Record excerpts
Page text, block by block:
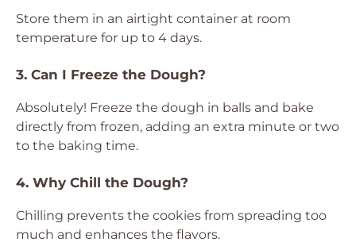
Store them in an airtight container at room
temperature for up to 4 days.
3. Can I Freeze the Dough?
Absolutely! Freeze the dough in balls and bake
directly from frozen, adding an extra minute or two
to the baking time.
4. Why Chill the Dough?
Chilling prevents the cookies from spreading too
much and enhances the flavors.
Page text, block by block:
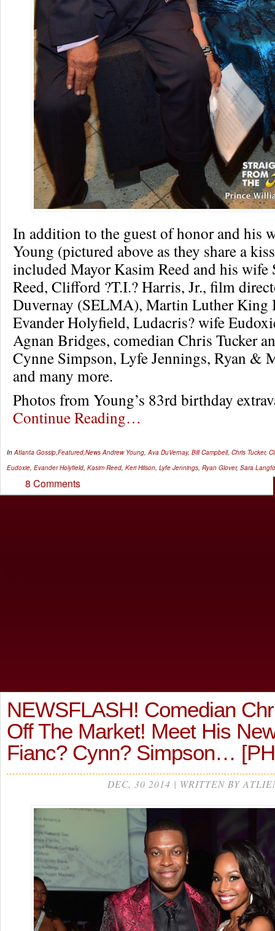
In addition to the guest of honor and his
Young (pictured above as they share a
included Mayor Kasim Reed and his wife
Reed, Clifford ?T.I.? Harris, Jr., film
Duvernay (SELMA), Martin Luther
Evander Holyfield, Ludacris? wife
Agnan Bridges, comedian Chris Tucker
Cynne Simpson, Lyfe Jennings, Ryan &
and many more.
Photos from Young’s 83rd birthday
Continue Reading…
In Atlanta Gossip Featured News Andrew Young Ava DuVernay, Bill Campbell, Chris Tucker,
Eudoxie Evander Holyfield Kasim Reed Keri Hilson Lyfe Jennings Ryan Glover, Sara
8 Comments
NEWSFLASH! Comedian
Off The Market! Meet His
Fianc? Cynn? Simpson…
DEC, 30 2014 | WRITTEN BY
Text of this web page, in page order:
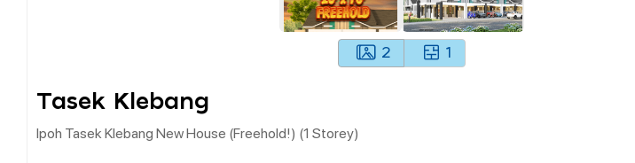
2 1
Tasek Klebang
Ipoh Tasek Klebang New House (freehold!) (1 Storey)
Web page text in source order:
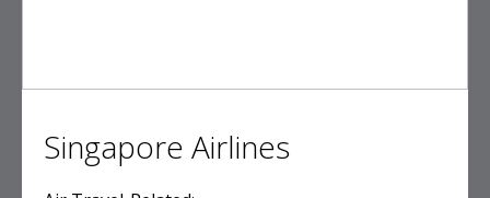
Singapore Airlines
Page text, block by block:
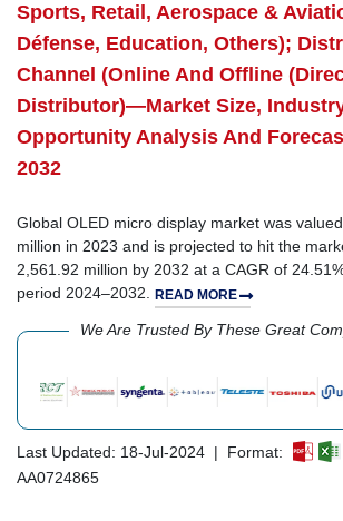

Task brief
Each entry should be copied exactly as written, though any pictures stay out.

Answer to this problem
Page text, block by block:
Store them in an airtight container at room
temperature for up to 4 days.
3. Can I Freeze the Dough?
Absolutely! Freeze the dough in balls and bake
directly from frozen, adding an extra minute or two
to the baking time.
4. Why Chill the Dough?
Chilling prevents the cookies from spreading too
much and enhances the flavors.
Page text, block by block:
In addition to the guest of honor and his
Young (pictured above as they share a
included Mayor Kasim Reed and his wife
Reed, Clifford ?T.I.? Harris, Jr., film
Duvernay (SELMA), Martin Luther
Evander Holyfield, Ludacris? wife
Agnan Bridges, comedian Chris Tucker
Cynne Simpson, Lyfe Jennings, Ryan &
and many more.
Photos from Young’s 83rd birthday
Continue Reading…
In Atlanta Gossip Featured News Andrew Young Ava DuVernay, Bill Campbell, Chris Tucker,
Eudoxie Evander Holyfield Kasim Reed Keri Hilson Lyfe Jennings Ryan Glover, Sara
8 Comments
NEWSFLASH! Comedian
Off The Market! Meet His
Fianc? Cynn? Simpson…
DEC, 30 2014 | WRITTEN BY
Text of this web page, in page order:
2 1
Tasek Klebang
Ipoh Tasek Klebang New House (freehold!) (1 Storey)
Web page text in source order:
Singapore Airlines
Page text, block by block:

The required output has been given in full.